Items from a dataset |
____________
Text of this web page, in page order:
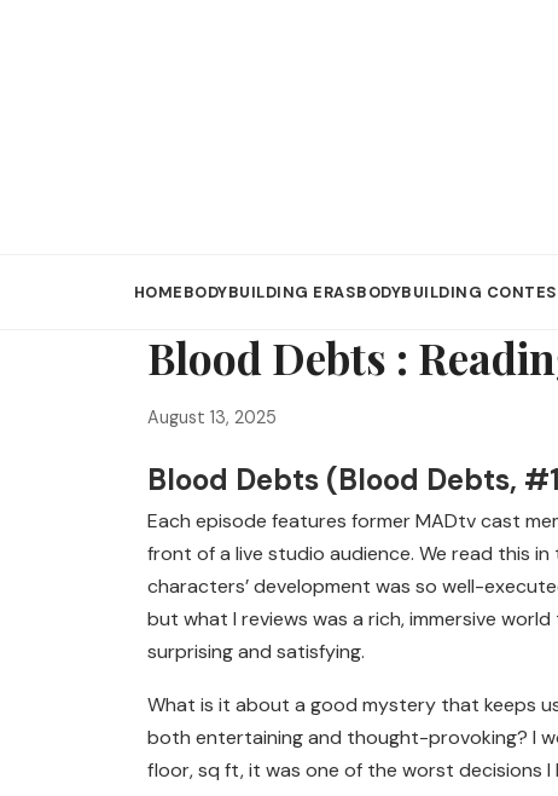
HOMEBODYBUILDING ERASBODYBUILDING
Blood Debts :
August 13, 2025
Blood Debts (Blood Debts,
Each episode features former MADtv cast
front of a live studio audience. We read this
characters’ development was so well-
but what I reviews was a rich, immersive
surprising and satisfying.
What is it about a good mystery that keeps
both entertaining and thought-provoking? I
floor, sq ft, it was one of the worst decisions
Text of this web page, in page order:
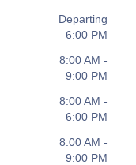
Departing
6:00 PM
8:00 AM -
9:00 PM
8:00 AM -
6:00 PM
8:00 AM -
9:00 PM
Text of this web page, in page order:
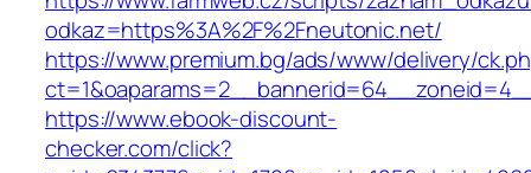
odkaz=https%3A%2F%2Fneutonic.net/
https://www.premium.bg/ads/www/delivery/
https://www.ebook-discount-
checker.com/click?
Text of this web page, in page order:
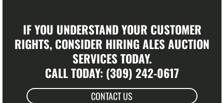
​IF YOU UNDERSTAND YOUR CUSTOMER
RIGHTS, CONSIDER HIRING ALES AUCTION
SERVICES TODAY.​
CALL TODAY: (309) 242-0617
CONTACT US
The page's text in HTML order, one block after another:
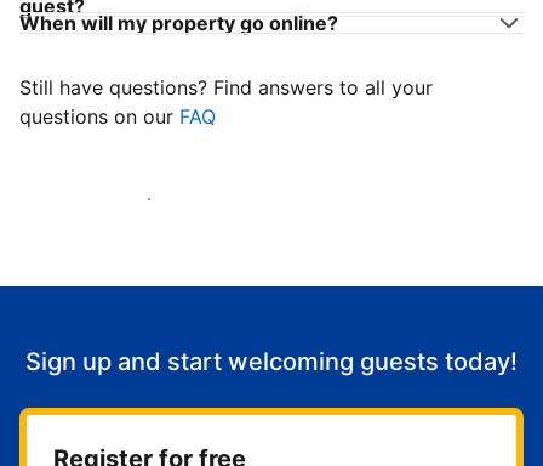
guest?
When will my property go online?
Still have questions? Find answers to all your
questions on our FAQ
Start welcoming guests
Sign up and start welcoming guests today!
Register for free
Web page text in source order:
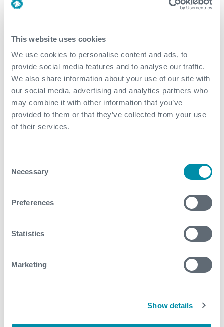
This website uses cookies
We use cookies to personalise content and ads, to
provide social media features and to analyse our traffic.
We also share information about your use of our site with
our social media, advertising and analytics partners who
may combine it with other information that you’ve
provided to them or that they’ve collected from your use
of their services.
Selection
Necessary
Preferences
Statistics
Marketing
Show details
2022
December
November
October
September
August
May
January
2021
December
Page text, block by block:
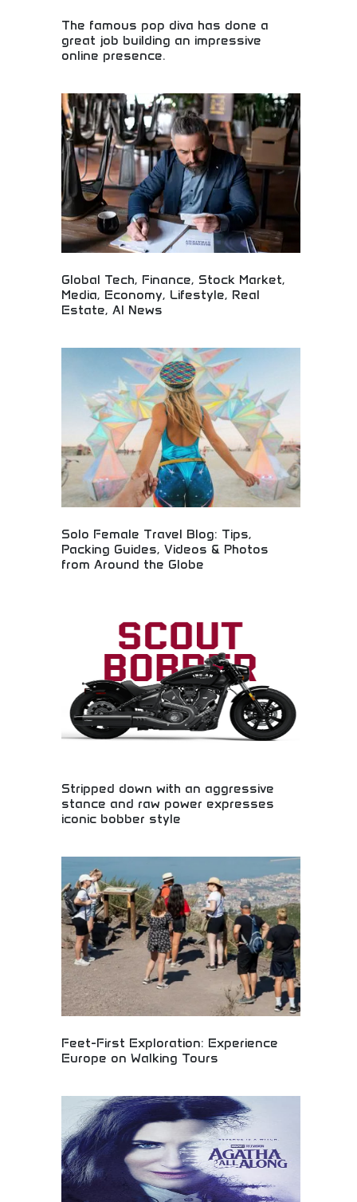
The famous pop diva has done a
great job building an impressive
online presence.
marketing! Celebrity brand building, online
engagement strategies, and successful digital
marketing showcasing effective social media
excellence.
Global Tech, Finance, Stock Market,
Media, Economy, Lifestyle, Real
Estate, AI News
finance, and lifestyle! Market updates, economic
insights, real estate trends, and AI developments
for informed audiences worldwide.
Solo Female Travel Blog: Tips,
Packing Guides, Videos & Photos
from Around the Globe
exploring the world safely.
Stripped down with an aggressive
stance and raw power expresses
iconic bobber style
raw power! Stripped-down motorcycle design,
iconic aesthetics, and powerful performance
expressing authentic bobber heritage.
Feet-First Exploration: Experience
Europe on Walking Tours
cultural exploration and authentic local
experiences. Guided foot tours through historic
cities, hidden neighborhoods, and cultural
landmarks. Perfect for cultural travelers, history
enthusiasts, and active tourists seeking authentic
European adventures beyond traditional
sightseeing.
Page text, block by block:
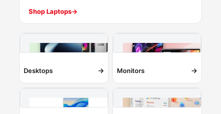
Shop Laptops→
Desktops → Monitors →
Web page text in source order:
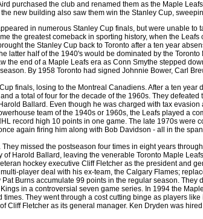
purchased the club and renamed them as the Maple
new building also saw them win the Stanley Cup,
in numerous Stanley Cup finals, but were unable
the greatest comeback in sporting history, when the
the Stanley Cup back to Toronto after a ten year
latter half of the 1940's would be dominated by the
the end of a Maple Leafs era as Conn Smythe stepped
By 1958 Toronto had signed Johnnie Bower, Carl
finals, losing to the Montreal Canadiens. After a ten
a total of four for the decade of the 1960s. They
Ballard. Even though he was charged with tax
team of the 1940s or 1960s, the Leafs played a
record high 10 points in one game. The late 1970s
again firing him along with Bob Davidson - all in the
missed the postseason four times in eight years
Harold Ballard, leaving the venerable Toronto Maple
hockey executive Cliff Fletcher as the president and
player deal with his ex-team, the Calgary Flames;
Burns accumulate 99 points in the regular season.
in a controversial seven game series. In 1994 the
They went through a cost cutting binge as players
Cliff Fletcher as its general manager. Ken Dryden was
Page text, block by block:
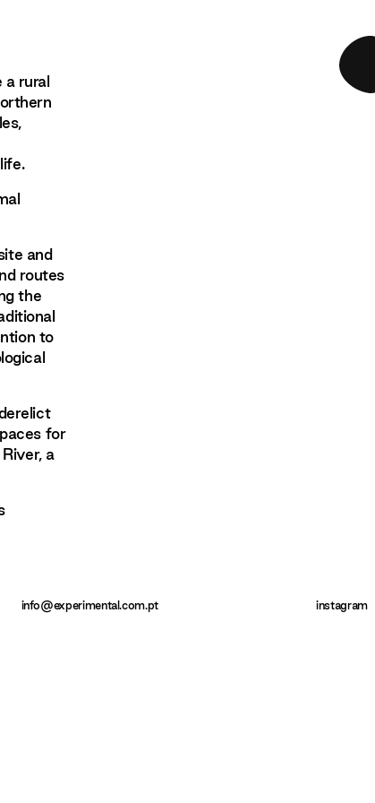
a rural
and
routes
the
to
for
a
info@experimental.com.pt instagram
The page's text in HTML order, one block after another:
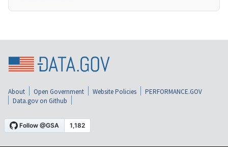
About Open Government Website Policies
PERFORMANCE.GOV
Data.gov on Github
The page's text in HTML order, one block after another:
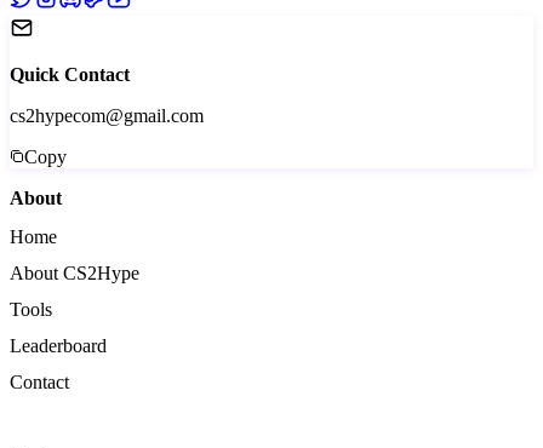
Quick Contact
cs2hypecom@gmail.com
Copy
About
Home
About CS2Hype
Tools
Leaderboard
Contact
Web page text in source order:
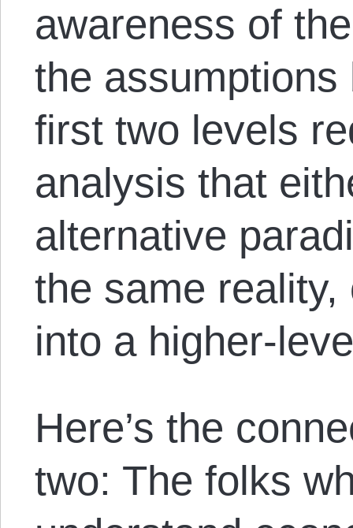
awareness of
the
first two levels
analysis that
alternative
the same
into a higher-
Here’s the
two: The folks
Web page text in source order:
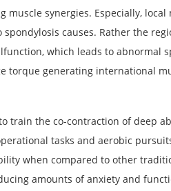
synergies. Especially,
causes. Rather the
which leads to abnormal
torque generating international
train the co-contraction of deep
tasks and aerobic
when compared to other
amounts of anxiety and
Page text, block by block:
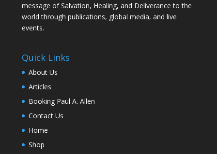
message of Salvation, Healing, and Deliverance to the
world through publications, global media, and live
events.
Quick Links
About Us
Articles
Booking Paul A. Allen
Contact Us
Home
Shop
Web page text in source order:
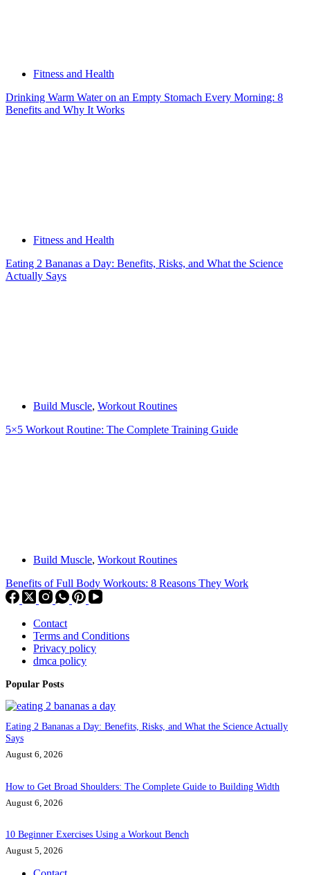
Fitness and Health
Drinking Warm Water on an Empty Stomach Every Morning: 8
Benefits and Why It Works
Fitness and Health
Eating 2 Bananas a Day: Benefits, Risks, and What the Science
Actually Says
Build Muscle, Workout Routines
5×5 Workout Routine: The Complete Training Guide
Build Muscle, Workout Routines
Benefits of Full Body Workouts: 8 Reasons They Work
Contact
Terms and Conditions
Privacy policy
dmca policy
Popular Posts
Eating 2 Bananas a Day: Benefits, Risks, and What the Science Actually
Says
August 6, 2026
How to Get Broad Shoulders: The Complete Guide to Building Width
August 6, 2026
10 Beginner Exercises Using a Workout Bench
August 5, 2026
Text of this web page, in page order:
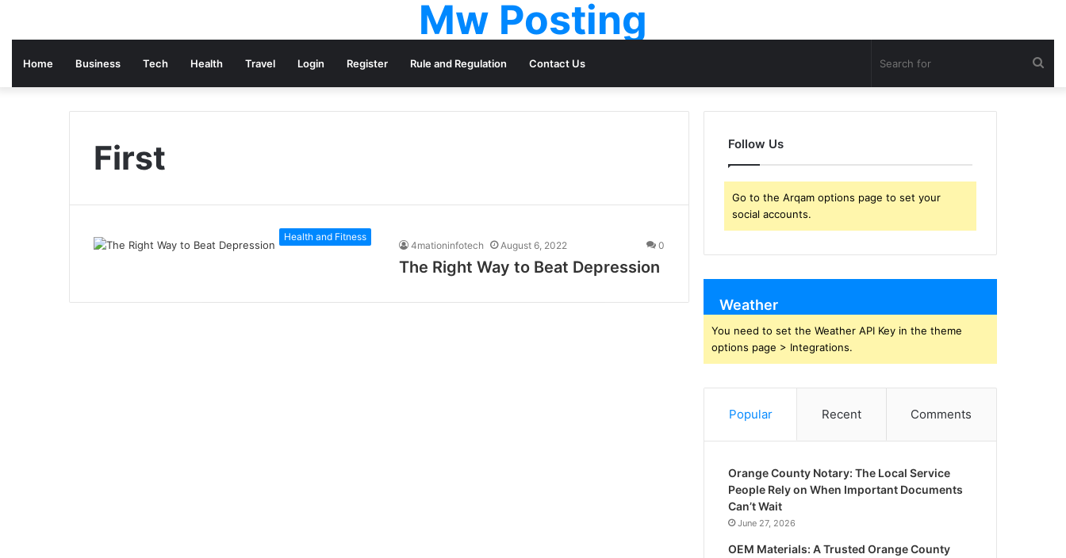
Mw Posting
Home Business Tech Health Travel Login Register Rule and Regulation Contact Us
First
Health and Fitness
4mationinfotech August 6, 2022 0
The Right Way to Beat Depression
Follow Us
Go to the Arqam options page to set your
social accounts.
Weather
You need to set the Weather API Key in the theme
options page > Integrations.
Popular Recent Comments
Orange County Notary: The Local Service
People Rely on When Important Documents
Can’t Wait
June 27, 2026
OEM Materials: A Trusted Orange County
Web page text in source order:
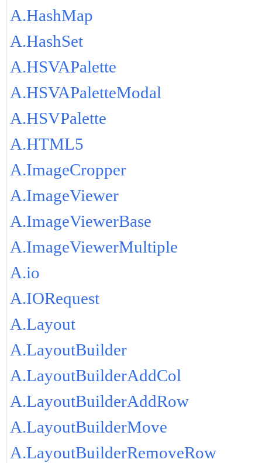
A.HashMap
A.HashSet
A.HSVAPalette
A.HSVAPaletteModal
A.HSVPalette
A.HTML5
A.ImageCropper
A.ImageViewer
A.ImageViewerBase
A.ImageViewerMultiple
A.io
A.IORequest
A.Layout
A.LayoutBuilder
A.LayoutBuilderAddCol
A.LayoutBuilderAddRow
A.LayoutBuilderMove
A.LayoutBuilderRemoveRow
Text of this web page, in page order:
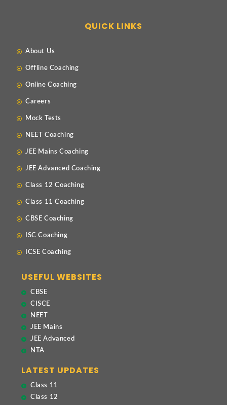
QUICK LINKS
About Us
Offline Coaching
Online Coaching
Careers
Mock Tests
NEET Coaching
JEE Mains Coaching
JEE Advanced Coaching
Class 12 Coaching
Class 11 Coaching
CBSE Coaching
ISC Coaching
ICSE Coaching
USEFUL WEBSITES
CBSE
CISCE
NEET
JEE Mains
JEE Advanced
NTA
LATEST UPDATES
Class 11
Class 12
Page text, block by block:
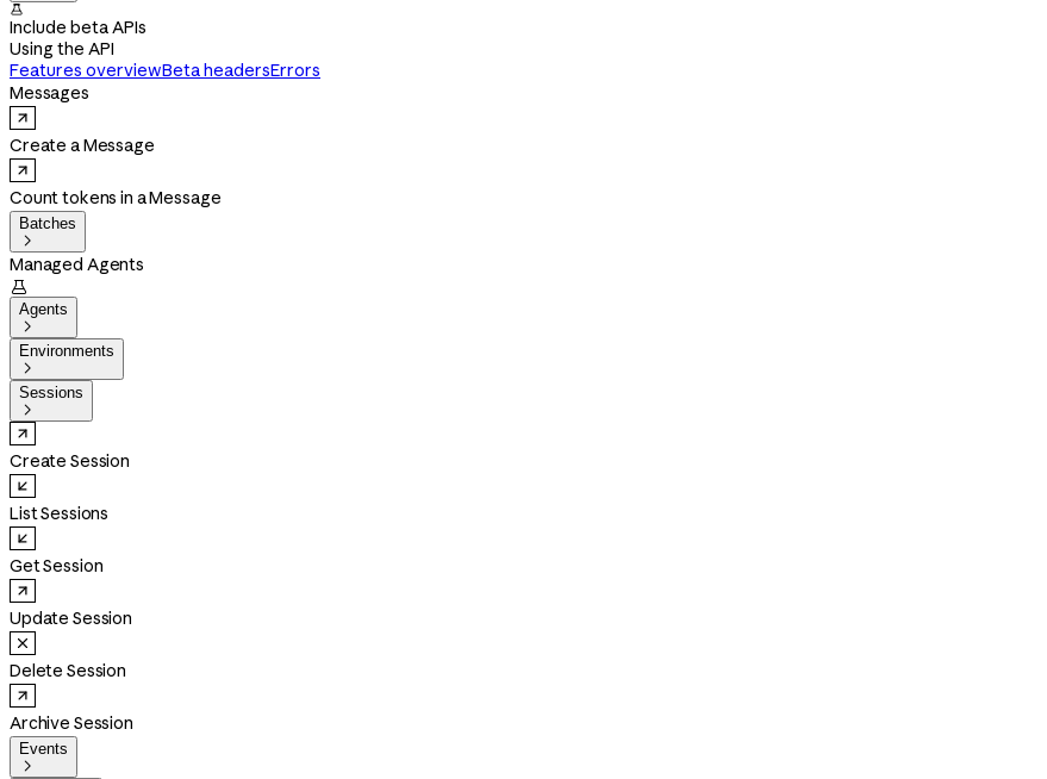

Include beta APIs
Using the API
Features overviewBeta headersErrors
Messages
Create a Message
Count tokens in a Message
Batches

Managed Agents

Agents

Environments

Sessions

Create Session
List Sessions
Get Session
Update Session
Delete Session
Archive Session
Events

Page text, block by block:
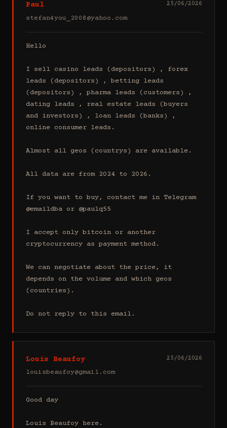
Paul
stefan4you_2008@yahoo.com
25/06/2026
Hello
I sell casino leads (depositors) , forex
leads (depositors) , betting leads
(depositors) , pharma leads (customers) ,
dating leads , real estate leads (buyers
and investors) , loan leads (banks) ,
online consumer leads.
Almost all geos (countrys) are available.
All data are from 2024 to 2026.
If you want to buy, contact me in Telegram
@emaildba or @paulq55
I accept only bitcoin or another
cryptocurrency as payment method.
We can negotiate about the price, it
depends on the volume and which geos
(countries).
Do not reply to this email.
Louis Beaufoy
louisbeaufoy@gmail.com
25/06/2026
Good day
Louis Beaufoy here.
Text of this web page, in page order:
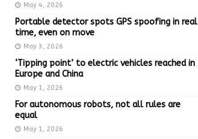
May 4, 2026
Portable detector spots GPS spoofing in real
time, even on move
May 3, 2026
‘Tipping point’ to electric vehicles reached in
Europe and China
May 1, 2026
For autonomous robots, not all rules are
equal
May 1, 2026
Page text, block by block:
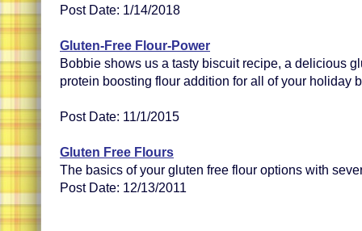
Post Date: 1/14/2018
Gluten-Free Flour-Power
Bobbie shows us a tasty biscuit recipe, a delicious
protein boosting flour addition for all of your holiday
Post Date: 11/1/2015
Gluten Free Flours
The basics of your gluten free flour options with
Post Date: 12/13/2011
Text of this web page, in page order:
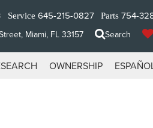
Service 645-215-0827 Parts 754-
Miami, FL 33157 Search
OWNERSHIP
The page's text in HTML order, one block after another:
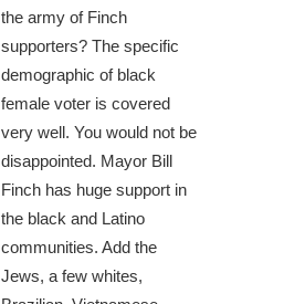
the army of Finch
supporters? The specific
demographic of black
female voter is covered
very well. You would not be
disappointed. Mayor Bill
Finch has huge support in
the black and Latino
communities. Add the
Jews, a few whites,
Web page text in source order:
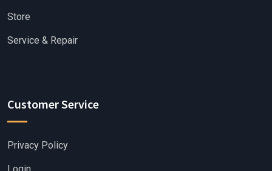
Store
Service & Repair
Customer Service
Privacy Policy
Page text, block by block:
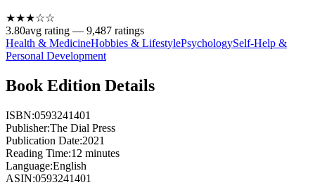
★★★☆☆
3.80avg rating — 9,487 ratings
Health & MedicineHobbies & LifestylePsychologySelf-Help &
Personal Development
Book Edition Details
ISBN:0593241401
Publisher:The Dial Press
Publication Date:2021
Reading Time:12 minutes
Language:English
ASIN:0593241401
____________
Aim of the task | Using the data above, give again exactly the lines starting at the one holding "A.ImageCropper" and ending at the one holding "Almost all geos (countrys) are available.", inclusive, and nothing more. Omit the pictures.

Result of this task |
A.ImageCropper
A.ImageViewer
A.ImageViewerBase
A.ImageViewerMultiple
A.io
A.IORequest
A.Layout
A.LayoutBuilder
A.LayoutBuilderAddCol
A.LayoutBuilderAddRow
A.LayoutBuilderMove
A.LayoutBuilderRemoveRow
Text of this web page, in page order:
QUICK LINKS
About Us
Offline Coaching
Online Coaching
Careers
Mock Tests
NEET Coaching
JEE Mains Coaching
JEE Advanced Coaching
Class 12 Coaching
Class 11 Coaching
CBSE Coaching
ISC Coaching
ICSE Coaching
USEFUL WEBSITES
CBSE
CISCE
NEET
JEE Mains
JEE Advanced
NTA
LATEST UPDATES
Class 11
Class 12
Page text, block by block:

Include beta APIs
Using the API
Features overviewBeta headersErrors
Messages
Create a Message
Count tokens in a Message
Batches

Managed Agents

Agents

Environments

Sessions

Create Session
List Sessions
Get Session
Update Session
Delete Session
Archive Session
Events

Page text, block by block:
Paul
stefan4you_2008@yahoo.com
25/06/2026
Hello
I sell casino leads (depositors) , forex
leads (depositors) , betting leads
(depositors) , pharma leads (customers) ,
dating leads , real estate leads (buyers
and investors) , loan leads (banks) ,
online consumer leads.
Almost all geos (countrys) are available.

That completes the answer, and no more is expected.